Merging and sorting is a typical application of divide and conquer method, applying recursive thinking, thinking from top to bottom: first assume that MergeSort()an out-of-order array can be sorted, so you can start 分(divide an array into two parts on average), and then 治(respectively The call MergeSort()makes the two parts sorted), and finally use to Merge()merge the two sorted arrays into one sorted array.

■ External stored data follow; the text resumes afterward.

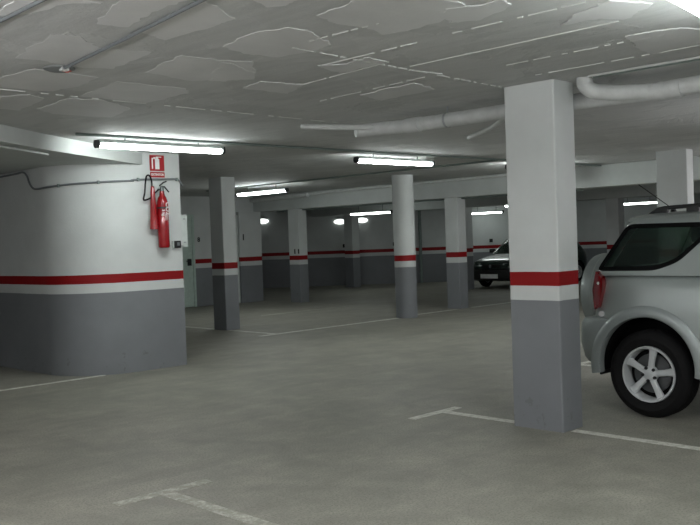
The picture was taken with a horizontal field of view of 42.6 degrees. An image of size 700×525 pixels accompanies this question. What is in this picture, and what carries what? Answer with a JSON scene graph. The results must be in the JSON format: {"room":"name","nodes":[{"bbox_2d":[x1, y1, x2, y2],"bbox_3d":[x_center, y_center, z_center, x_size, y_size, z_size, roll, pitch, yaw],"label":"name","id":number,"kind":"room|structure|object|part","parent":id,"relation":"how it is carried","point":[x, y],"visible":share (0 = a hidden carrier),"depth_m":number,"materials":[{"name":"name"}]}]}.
{"room":"parking garage","nodes":[
{"label":"parking garage","id":0,"kind":"room"},
{"bbox_2d":[0,152,186,375],"bbox_3d":[-5.509,0.018,13.569,1.440,2.610,8.340,-4,2,-45],"label":"wall","id":1,"kind":"structure","parent":0,"point":[87,287],"depth_m":10.61,"materials":[{"name":"paint"}]},
{"bbox_2d":[0,171,182,189],"bbox_3d":[-3.494,-0.999,10.903,2.722,0.249,0.950,-2,2,12],"label":"conduit","id":2,"kind":"object","parent":1,"relation":"attached to","point":[17,173],"visible":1,"depth_m":10.58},
{"bbox_2d":[143,174,169,247],"bbox_3d":[-2.319,-0.614,10.748,0.347,0.882,0.166,-4,2,-45],"label":"fire extinguisher","id":3,"kind":"object","parent":1,"relation":"attached to","point":[159,213],"visible":1,"depth_m":10.74,"materials":[{"name":"red metal"}]},
{"bbox_2d":[149,155,163,170],"bbox_3d":[-2.332,-1.201,10.841,0.200,0.190,0.009,-4,2,-45],"label":"fire extinguisher sign","id":4,"kind":"object","parent":1,"relation":"attached to","point":[156,161],"visible":1,"depth_m":10.83,"materials":[{"name":"red plastic"}]},
{"bbox_2d":[150,172,164,177],"bbox_3d":[-2.327,-1.061,10.845,0.200,0.064,0.009,-4,2,-45],"label":"label","id":5,"kind":"object","parent":1,"relation":"attached to","point":[152,174],"visible":1,"depth_m":10.85,"materials":[{"name":"red plastic"}]},
{"bbox_2d":[171,241,182,247],"bbox_3d":[-2.113,-0.223,11.026,0.155,0.090,0.052,-4,2,-45],"label":"light switch","id":6,"kind":"object","parent":1,"relation":"attached to","point":[175,244],"visible":1,"depth_m":10.99,"materials":[{"name":"black plastic"}]},
{"bbox_2d":[181,215,187,246],"bbox_3d":[-2.136,-0.393,11.220,0.100,0.400,0.226,-4,2,-45],"label":"electrical box","id":7,"kind":"object","parent":1,"relation":"attached to","point":[183,217],"visible":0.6,"depth_m":11.15,"materials":[{"name":"plastic"}]},
{"bbox_2d":[180,196,252,307],"bbox_3d":[-9.609,0.110,15.557,20.150,2.610,0.250,-4,2,-45],"label":"wall","id":8,"kind":"structure","parent":0,"point":[198,206],"depth_m":21.41,"materials":[{"name":"paint"}]},
{"bbox_2d":[182,215,196,306],"bbox_3d":[-3.994,-0.020,20.833,0.970,2.180,0.122,-4,2,-45],"label":"door","id":9,"kind":"structure","parent":8,"relation":"in","point":[189,266],"depth_m":21.09,"materials":[{"name":"paint"}]},
{"bbox_3d":[-3.773,-0.003,21.023,0.170,0.160,0.082,-4,2,-45],"label":"handle","id":10,"kind":"part","parent":9,"relation":"part of","materials":[{"name":"black plastic"}]},
{"bbox_3d":[-4.016,-0.020,20.855,0.970,2.180,0.060,-4,2,-45],"label":"frame","id":11,"kind":"part","parent":9,"relation":"part of","materials":[{"name":"paint"}]},
{"bbox_2d":[236,215,240,302],"bbox_3d":[-2.798,-0.080,21.993,0.085,2.150,0.150,-4,2,-45],"label":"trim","id":12,"kind":"structure","parent":8,"relation":"attached to","point":[236,215],"depth_m":21.95,"materials":[{"name":"white paint"}]},
{"bbox_2d":[0,279,699,524],"bbox_3d":[0.213,0.932,24.076,46.000,0.200,46.000,-4,2,-45],"label":"floor","id":13,"kind":"structure","parent":0,"point":[308,427],"depth_m":6.88,"materials":[{"name":"concrete"}]},
{"bbox_2d":[0,375,105,390],"bbox_3d":[-4.550,1.420,8.802,4.750,0.003,0.060,-4,2,-45],"label":"parking line","id":14,"kind":"object","parent":13,"relation":"on","point":[99,375],"visible":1,"depth_m":9.97,"materials":[{"name":"paint"}]},
{"bbox_2d":[112,479,278,524],"bbox_3d":[0.674,1.377,3.610,0.660,0.003,5.210,-4,2,-45],"label":"parking line","id":15,"kind":"object","parent":13,"relation":"on","point":[171,493],"visible":1,"depth_m":5.21,"materials":[{"name":"paint"}]},
{"bbox_2d":[208,177,239,329],"bbox_3d":[-2.165,-0.152,15.449,0.290,2.610,0.360,-4,2,-45],"label":"concrete pillar","id":16,"kind":"structure","parent":13,"relation":"on","point":[221,189],"depth_m":15.33,"materials":[{"name":"paint"}]},
{"bbox_2d":[236,212,263,302],"bbox_3d":[-2.586,-0.137,22.327,0.680,2.230,0.433,-4,2,-45],"label":"concrete pillar","id":17,"kind":"structure","parent":13,"relation":"on","point":[249,223],"depth_m":22.15,"materials":[{"name":"paint"}]},
{"bbox_2d":[288,209,308,302],"bbox_3d":[-1.239,-0.164,21.578,0.272,2.230,0.370,-4,2,-45],"label":"concrete pillar","id":18,"kind":"structure","parent":13,"relation":"on","point":[297,227],"depth_m":21.46,"materials":[{"name":"paint"}]},
{"bbox_2d":[261,306,346,315],"bbox_3d":[-0.870,1.011,18.907,2.600,0.003,0.060,-4,2,-45],"label":"parking line","id":19,"kind":"object","parent":13,"relation":"on","point":[343,306],"visible":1,"depth_m":18.72,"materials":[{"name":"paint"}]},
{"bbox_2d":[186,302,510,335],"bbox_3d":[-0.599,1.006,18.739,7.650,0.003,5.460,-4,2,-45],"label":"parking line","id":20,"kind":"object","parent":13,"relation":"on","point":[507,302],"visible":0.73,"depth_m":15.51,"materials":[{"name":"paint"}]},
{"bbox_2d":[344,215,360,287],"bbox_3d":[0.067,-0.350,27.207,0.300,2.200,0.350,-4,2,-45],"label":"concrete pillar","id":21,"kind":"structure","parent":13,"relation":"on","point":[351,223],"depth_m":27.09,"materials":[{"name":"paint"}]},
{"bbox_2d":[392,174,417,317],"bbox_3d":[1.004,-0.294,16.468,0.396,2.610,0.396,-4,2,-45],"label":"pillar","id":22,"kind":"structure","parent":13,"relation":"on","point":[402,185],"depth_m":16.30,"materials":[{"name":"paint"}]},
{"bbox_2d":[444,197,468,308],"bbox_3d":[2.152,-0.190,18.140,0.270,2.230,0.330,-4,2,-45],"label":"concrete pillar","id":23,"kind":"structure","parent":13,"relation":"on","point":[455,214],"depth_m":18.03,"materials":[{"name":"paint"}]},
{"bbox_2d":[465,207,473,289],"bbox_3d":[3.079,-0.374,24.152,0.300,2.200,0.370,-4,2,-45],"label":"concrete pillar","id":24,"kind":"structure","parent":13,"relation":"on","point":[469,232],"depth_m":24.02,"materials":[{"name":"paint"}]},
{"bbox_2d":[474,239,586,286],"bbox_3d":[5.097,-0.085,25.458,3.878,1.412,1.900,-4,2,-45],"label":"car","id":25,"kind":"object","parent":13,"relation":"on","point":[496,267],"visible":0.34,"depth_m":24.45,"materials":[{"name":"black paint"}]},
{"bbox_3d":[3.738,0.372,24.115,0.020,0.115,0.560,-4,2,-45],"label":"number plate","id":26,"kind":"part","parent":25,"relation":"part of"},
{"bbox_2d":[481,265,499,267],"bbox_3d":[3.800,0.100,24.178,0.060,0.080,0.600,-4,2,-45],"label":"grille","id":27,"kind":"object","parent":25,"relation":"attached to","point":[482,266],"depth_m":24.14,"materials":[{"name":"black plastic"}]},
{"bbox_2d":[504,79,582,432],"bbox_3d":[1.479,-0.046,6.865,0.280,2.610,0.440,-4,2,-45],"label":"concrete pillar","id":28,"kind":"structure","parent":13,"relation":"on","point":[539,116],"depth_m":6.74,"materials":[{"name":"paint"}]},
{"bbox_2d":[408,407,699,449],"bbox_3d":[2.595,1.252,5.652,0.610,0.003,5.420,-4,2,-45],"label":"parking line","id":29,"kind":"object","parent":13,"relation":"on","point":[448,410],"visible":0.85,"depth_m":6.64,"materials":[{"name":"paint"}]},
{"bbox_2d":[581,361,590,365],"bbox_3d":[4.571,1.119,7.924,0.620,0.003,5.880,-4,2,-45],"label":"parking line","id":30,"kind":"object","parent":13,"relation":"on","point":[585,362],"visible":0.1,"depth_m":10.03,"materials":[{"name":"paint"}]},
{"bbox_2d":[606,198,624,252],"bbox_3d":[6.213,-0.398,20.958,0.280,2.200,0.320,-4,2,-45],"label":"concrete pillar","id":31,"kind":"structure","parent":13,"relation":"on","point":[615,227],"depth_m":20.84,"materials":[{"name":"paint"}]},
{"bbox_2d":[581,185,699,417],"bbox_3d":[3.753,0.250,6.759,2.060,1.865,4.190,-4,2,-45],"label":"car","id":32,"kind":"object","parent":13,"relation":"on","point":[640,325],"visible":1,"depth_m":7.11,"materials":[{"name":"silver metal"}]},
{"bbox_2d":[592,271,605,309],"bbox_3d":[2.036,0.227,7.338,0.069,0.316,0.167,-3,2,-20],"label":"tail light","id":33,"kind":"object","parent":32,"relation":"attached to","point":[599,284],"depth_m":7.30,"materials":[{"name":"red plastic"}]},
{"bbox_3d":[2.869,-0.418,6.814,0.036,0.093,1.277,-4,2,-45],"label":"roof rail","id":34,"kind":"part","parent":32,"relation":"part of","materials":[{"name":"black plastic"}]},
{"bbox_2d":[656,149,693,243],"bbox_3d":[4.810,-0.340,13.220,0.220,2.610,0.470,-4,2,-45],"label":"concrete pillar","id":35,"kind":"structure","parent":13,"relation":"on","point":[674,168],"depth_m":13.08,"materials":[{"name":"paint"}]},
{"bbox_2d":[0,0,699,196],"bbox_3d":[0.111,-1.922,23.997,46.000,0.307,46.000,-4,2,-45],"label":"ceiling","id":36,"kind":"structure","parent":0,"point":[238,71],"depth_m":6.05,"materials":[{"name":"concrete"}]},
{"bbox_2d":[0,0,46,22],"bbox_3d":[-0.696,-1.162,3.255,0.020,0.019,3.601,-4,2,-43],"label":"conduit","id":37,"kind":"object","parent":36,"relation":"attached to","point":[37,2],"visible":1,"depth_m":4.10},
{"bbox_2d":[43,65,75,72],"bbox_3d":[-1.791,-1.182,5.532,0.190,0.034,0.190,-4,2,-45],"label":"smoke detector","id":38,"kind":"object","parent":36,"relation":"attached to","point":[51,68],"visible":0.89,"depth_m":5.48,"materials":[{"name":"plastic"}]},
{"bbox_2d":[0,124,141,173],"bbox_3d":[-3.920,-1.137,8.748,4.800,0.150,6.050,-4,2,-45],"label":"ceiling soffit","id":39,"kind":"structure","parent":36,"relation":"attached to","point":[61,151],"depth_m":9.39,"materials":[{"name":"paint"}]},
{"bbox_2d":[0,145,48,155],"bbox_3d":[-3.319,-1.032,7.384,0.043,0.024,3.342,-2,2,10],"label":"conduit","id":40,"kind":"object","parent":39,"relation":"attached to","point":[1,146],"visible":1,"depth_m":8.53,"materials":[{"name":"plastic"}]},
{"bbox_2d":[63,0,206,68],"bbox_3d":[-0.487,-1.182,3.805,0.027,0.019,4.126,-3,2,-37],"label":"conduit","id":41,"kind":"object","parent":36,"relation":"attached to","point":[197,2],"visible":1,"depth_m":4.60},
{"bbox_2d":[93,138,225,153],"bbox_3d":[-1.969,-1.235,9.443,1.564,0.135,0.090,-4,2,-45],"label":"fluorescent light","id":42,"kind":"object","parent":36,"relation":"hanging from","point":[99,143],"visible":0.94,"depth_m":9.35,"materials":[{"name":"white plastic"}]},
{"bbox_2d":[100,143,221,153],"bbox_3d":[-1.967,-1.194,9.445,1.490,0.045,0.082,-4,2,-45],"label":"diffuser","id":43,"kind":"object","parent":42,"relation":"attached to","point":[171,147],"depth_m":9.44,"materials":[{"name":"white plastic"}]},
{"bbox_2d":[236,184,288,196],"bbox_3d":[-1.758,-1.445,17.798,0.090,0.190,1.564,-4,2,-45],"label":"fluorescent light","id":44,"kind":"object","parent":36,"relation":"hanging from","point":[285,189],"visible":0.98,"depth_m":17.73,"materials":[{"name":"white plastic"}]},
{"bbox_2d":[237,190,284,195],"bbox_3d":[-1.756,-1.376,17.799,0.082,0.045,1.490,-4,2,-45],"label":"diffuser","id":45,"kind":"object","parent":44,"relation":"attached to","point":[256,192],"depth_m":17.83,"materials":[{"name":"white plastic"}]},
{"bbox_2d":[250,192,309,202],"bbox_3d":[-1.713,-1.558,21.565,0.110,0.130,2.100,-4,2,-45],"label":"drain pipe","id":46,"kind":"object","parent":36,"relation":"attached to","point":[297,195],"visible":1,"depth_m":21.47,"materials":[{"name":"plastic"}]},
{"bbox_2d":[75,133,601,166],"bbox_3d":[1.461,-1.498,12.714,11.550,0.028,0.028,-4,2,-45],"label":"conduit","id":47,"kind":"object","parent":36,"relation":"attached to","point":[76,134],"visible":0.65,"depth_m":10.41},
{"bbox_2d":[206,160,497,191],"bbox_3d":[-0.393,-1.530,16.265,0.028,0.028,7.500,-4,2,-45],"label":"conduit","id":48,"kind":"object","parent":36,"relation":"attached to","point":[487,160],"visible":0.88,"depth_m":15.44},
{"bbox_2d":[349,205,392,215],"bbox_3d":[0.551,-1.551,24.288,0.090,0.500,1.564,-4,2,-45],"label":"fluorescent light","id":49,"kind":"object","parent":36,"relation":"hanging from","point":[382,211],"visible":0.92,"depth_m":24.25,"materials":[{"name":"white plastic"}]},
{"bbox_2d":[350,211,389,214],"bbox_3d":[0.559,-1.327,24.294,0.082,0.045,1.490,-4,2,-45],"label":"diffuser","id":50,"kind":"object","parent":49,"relation":"attached to","point":[365,212],"depth_m":24.32,"materials":[{"name":"white plastic"}]},
{"bbox_2d":[353,154,434,166],"bbox_3d":[0.629,-1.407,12.315,1.564,0.135,0.090,-4,2,-45],"label":"fluorescent light","id":51,"kind":"object","parent":36,"relation":"hanging from","point":[357,159],"visible":1,"depth_m":12.22,"materials":[{"name":"white plastic"}]},
{"bbox_2d":[358,159,432,165],"bbox_3d":[0.631,-1.366,12.316,1.490,0.045,0.082,-4,2,-45],"label":"diffuser","id":52,"kind":"object","parent":51,"relation":"attached to","point":[416,162],"depth_m":12.32,"materials":[{"name":"white plastic"}]},
{"bbox_2d":[308,173,506,194],"bbox_3d":[1.319,-1.625,18.515,0.060,0.095,6.500,-4,2,-45],"label":"drain pipe","id":53,"kind":"object","parent":36,"relation":"attached to","point":[503,174],"visible":0.62,"depth_m":18.30,"materials":[{"name":"plastic"}]},
{"bbox_2d":[253,156,699,211],"bbox_3d":[5.943,-1.524,14.226,0.350,0.380,23.500,-4,2,-45],"label":"ceiling beam","id":54,"kind":"structure","parent":36,"relation":"attached to","point":[640,172],"depth_m":17.68,"materials":[{"name":"paint"}]},
{"bbox_2d":[276,189,582,211],"bbox_3d":[1.248,-1.282,19.155,0.235,0.030,8.515,-4,2,-45],"label":"conduit","id":55,"kind":"object","parent":54,"relation":"attached to","point":[576,189],"visible":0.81,"depth_m":19.38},
{"bbox_2d":[467,119,504,139],"bbox_3d":[1.332,-1.340,8.742,0.055,0.151,1.234,-2,2,-9],"label":"drain pipe","id":56,"kind":"object","parent":36,"relation":"attached to","point":[497,123],"visible":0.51,"depth_m":8.72,"materials":[{"name":"plastic"}]},
{"bbox_2d":[472,207,503,214],"bbox_3d":[4.176,-1.752,27.442,0.090,0.530,1.220,-4,2,-45],"label":"fluorescent light","id":57,"kind":"object","parent":36,"relation":"hanging from","point":[494,211],"visible":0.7,"depth_m":27.38,"materials":[{"name":"white plastic"}]},
{"bbox_2d":[472,211,501,214],"bbox_3d":[4.185,-1.513,27.448,0.082,0.045,1.162,-4,2,-45],"label":"diffuser","id":58,"kind":"object","parent":57,"relation":"attached to","point":[478,212],"depth_m":27.43,"materials":[{"name":"white plastic"}]},
{"bbox_2d":[300,75,699,136],"bbox_3d":[2.823,-1.272,5.840,8.338,0.204,0.530,-1,2,41],"label":"drain pipe","id":59,"kind":"object","parent":36,"relation":"attached to","point":[592,94],"visible":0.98,"depth_m":6.84,"materials":[{"name":"plastic"}]},
{"bbox_2d":[312,181,699,216],"bbox_3d":[8.291,-1.718,18.790,0.350,0.410,26.700,-4,2,-45],"label":"ceiling beam","id":60,"kind":"structure","parent":36,"relation":"attached to","point":[636,190],"depth_m":23.08,"materials":[{"name":"paint"}]},
{"bbox_2d":[624,198,656,204],"bbox_3d":[8.406,-1.912,26.137,0.090,0.440,1.220,-4,2,-45],"label":"fluorescent light","id":61,"kind":"object","parent":36,"relation":"hanging from","point":[653,201],"visible":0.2,"depth_m":26.08,"materials":[{"name":"white plastic"}]},
{"bbox_2d":[624,202,656,204],"bbox_3d":[8.413,-1.718,26.142,0.082,0.045,1.162,-4,2,-45],"label":"diffuser","id":62,"kind":"object","parent":61,"relation":"attached to","point":[626,203],"depth_m":26.15,"materials":[{"name":"white plastic"}]},
{"bbox_2d":[588,56,699,76],"bbox_3d":[3.426,-1.352,4.708,0.018,0.018,4.880,-4,2,-45],"label":"conduit","id":63,"kind":"object","parent":36,"relation":"attached to","point":[695,57],"visible":1,"depth_m":6.12,"materials":[{"name":"plastic"}]},
{"bbox_2d":[593,59,699,77],"bbox_3d":[3.476,-1.355,4.757,0.018,0.018,4.880,-4,2,-45],"label":"conduit","id":64,"kind":"object","parent":36,"relation":"attached to","point":[694,59],"visible":0.67,"depth_m":6.19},
{"bbox_2d":[669,0,699,16],"bbox_3d":[1.623,-1.176,4.010,0.090,0.210,1.564,-1,2,38],"label":"fluorescent light","id":65,"kind":"object","parent":36,"relation":"hanging from","point":[693,6],"visible":1,"depth_m":3.72,"materials":[{"name":"white"}]},
{"bbox_2d":[260,193,699,287],"bbox_3d":[8.723,-0.904,28.645,30.500,2.610,0.300,-2,2,0],"label":"wall","id":66,"kind":"structure","parent":0,"point":[325,239],"depth_m":28.50,"materials":[{"name":"paint"}]},
{"bbox_2d":[261,218,269,224],"bbox_3d":[-2.769,-1.302,28.378,0.450,0.202,0.190,-2,2,0],"label":"lamp","id":67,"kind":"object","parent":66,"relation":"attached to","point":[263,220],"visible":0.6,"depth_m":28.33,"materials":[{"name":"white glass"}]},
{"bbox_3d":[-2.769,-1.302,28.348,0.400,0.168,0.130,-2,2,0],"label":"glass","id":68,"kind":"part","parent":67,"relation":"part of","materials":[{"name":"white glass"}]},
{"bbox_2d":[333,218,343,224],"bbox_3d":[-0.317,-1.290,28.381,0.450,0.202,0.190,-2,2,0],"label":"lamp","id":69,"kind":"object","parent":66,"relation":"attached to","point":[336,221],"visible":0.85,"depth_m":28.32,"materials":[{"name":"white glass"}]},
{"bbox_3d":[-0.317,-1.289,28.351,0.400,0.168,0.130,-2,2,0],"label":"glass","id":70,"kind":"part","parent":69,"relation":"part of","materials":[{"name":"white glass"}]},
{"bbox_2d":[358,217,368,223],"bbox_3d":[0.372,-1.334,28.380,0.450,0.202,0.190,-2,2,0],"label":"lamp","id":71,"kind":"object","parent":66,"relation":"attached to","point":[361,219],"visible":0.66,"depth_m":28.32,"materials":[{"name":"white glass"}]},
{"bbox_3d":[0.372,-1.334,28.350,0.400,0.168,0.130,-2,2,0],"label":"glass","id":72,"kind":"part","parent":71,"relation":"part of","materials":[{"name":"white glass"}]},
{"bbox_2d":[418,211,422,282],"bbox_3d":[2.227,-0.666,28.435,0.100,2.610,0.100,-4,2,-45],"label":"downpipe","id":73,"kind":"object","parent":66,"relation":"attached to","point":[419,212],"visible":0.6,"depth_m":28.40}
]}

Merge()The method is simple to implement. You only need to manage two pointers, which point to the two arrays to be merged, and develop an auxiliary array to save the intermediate results. The O(n)time complexity can be completed
2. Reverse order number
Definition of reverse ordinal number: if i < jand A[i] > A[j]then the A[i]sum is A[j]the reverse ordinal number pair. The number of pairs in reverse order is called reverse order
Finding the ordinal number can be obtained by managing two pointers, scanning the array twice, and using brute force methods. Obviously the time complexity is Θ(n^2).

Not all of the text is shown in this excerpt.